Entre los caudillos que hemos padecido en Cuba (tierra pródiga), hubo uno en la segunda década del siglo XX que, por no variar, también se dedicó a construir fuentes, estatuas, caminos, edificios y flamantes monumentos: numerosas obras públicas llamadas a mantenerlo vivo en la memoria colectiva. Gerardo Machado dejó la Carretera Central, la escalinata de la Universidad (incluida la estatua del Alma Máter —al modo de la Columbia University), el hotel Nacional, el Capitolio Nacional… Junto a este último, grandioso, prepotente, inútil, con una ironía involuntaria, y, como homenaje a todas las naciones de América, ordenó erigir, en los terrenos del antiguo Campo de Marte, entre las calles Monte, Dragones, Prado e Industria, el famoso Parque de la Fraternidad Americana, con motivo del Congreso Panamericano celebrado en La Habana en 1928.
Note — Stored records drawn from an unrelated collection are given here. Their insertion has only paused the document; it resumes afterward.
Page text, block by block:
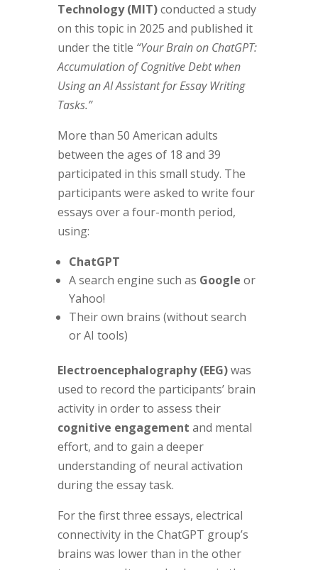
Technology (MIT)conducted a study
on this topic in 2025 and published it
under the title “Your Brain on ChatGPT:
Accumulation of Cognitive Debt when
Using an AI Assistant for Essay Writing
Tasks.”
More than 50 American adults
between the ages of 18 and 39
participated in this small study. The
participants were asked to write four
essays over a four-month period,
using:
ChatGPT
A search engine such as Google or
Yahoo!
Their own brains (without search
or AI tools)
Electroencephalography (EEG)was
used to record the participants’ brain
activity in order to assess their
cognitive engagement and mental
effort, and to gain a deeper
understanding of neural activation
during the essay task.
For the first three essays, electrical
connectivity in the ChatGPT group’s
brains was lower than in the other
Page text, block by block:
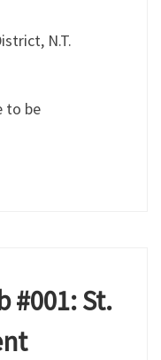
N.T.
to be
#001: St.
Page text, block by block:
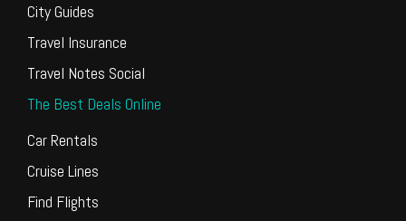
City Guides
Travel Insurance
Travel Notes Social
The Best Deals Online
Car Rentals
Cruise Lines
Find Flights

A despecho del dictador, en este Parque de la Fraternidad tiene La Habana uno de sus lugares mágicos. Todos esos asesinos de discurso encuentran, entre el rosario de persecuciones y muertes, el instante de inspiración para plantar un árbol y fundar un parque. Y a veces, como en este caso, queda bien. El Parque de la Fraternidad es especialmente hermoso, o más que hermoso, idílico. Desde cualquier punto desde el que se acceda a él, es como si se dejara atrás la sofocación de tanto sol, de tanto calor, de tanto bullicio. El Parque de la Fraternidad es un oasis. Pausa, instante de alivio en medio del corazón del caos. Hasta él no llega el estrépito de la ciudad. Se diría que tantos álamos, laureles y palmas reales detienen el griterío. El sol se mitiga. Una brisa permanente cruza las platabandas, donde a veces sorprende el busto de un prócer. Entonces sólo queda el murmullo del viento, la algarabía de los gorriones, una maravillosa sensación de serenidad. El espejismo de que todo está bien, de que nos hallamos en el mejor de los mundos posibles. El Parque de la Fraternidad tiene, en efecto, sus propios dioses.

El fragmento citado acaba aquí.